Top of RECORDS SHOWN

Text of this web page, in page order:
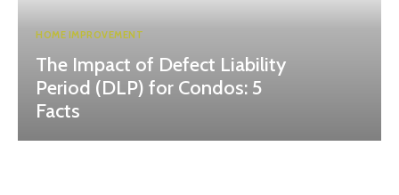
HOME IMPROVEMENT
The Impact of Defect Liability
Period (DLP) for Condos: 5
Facts
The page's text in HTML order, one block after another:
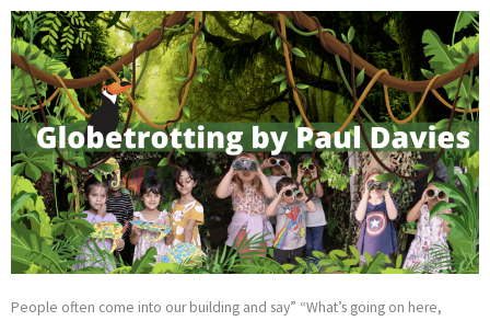
Skip
to
content
People often come into our building and say” “What’s going on here,
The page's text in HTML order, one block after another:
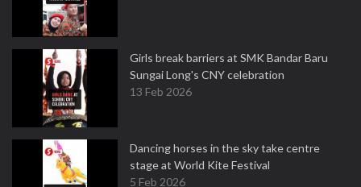
Girls break barriers at SMK Bandar Baru
Sungai Long's CNY celebration
13 Feb 2026
Dancing horses in the sky take centre
stage at World Kite Festival
5 Feb 2026

Bottom of RECORDS SHOWN

-- TASK DETAILS --
Exact copy, pictures excluded: restate every record above word for word.

-- EXERCISE SOLUTION --
Text of this web page, in page order:
HOME IMPROVEMENT
The Impact of Defect Liability
Period (DLP) for Condos: 5
Facts
The page's text in HTML order, one block after another:
Skip
to
content
People often come into our building and say” “What’s going on here,
The page's text in HTML order, one block after another:
Girls break barriers at SMK Bandar Baru
Sungai Long's CNY celebration
13 Feb 2026
Dancing horses in the sky take centre
stage at World Kite Festival
5 Feb 2026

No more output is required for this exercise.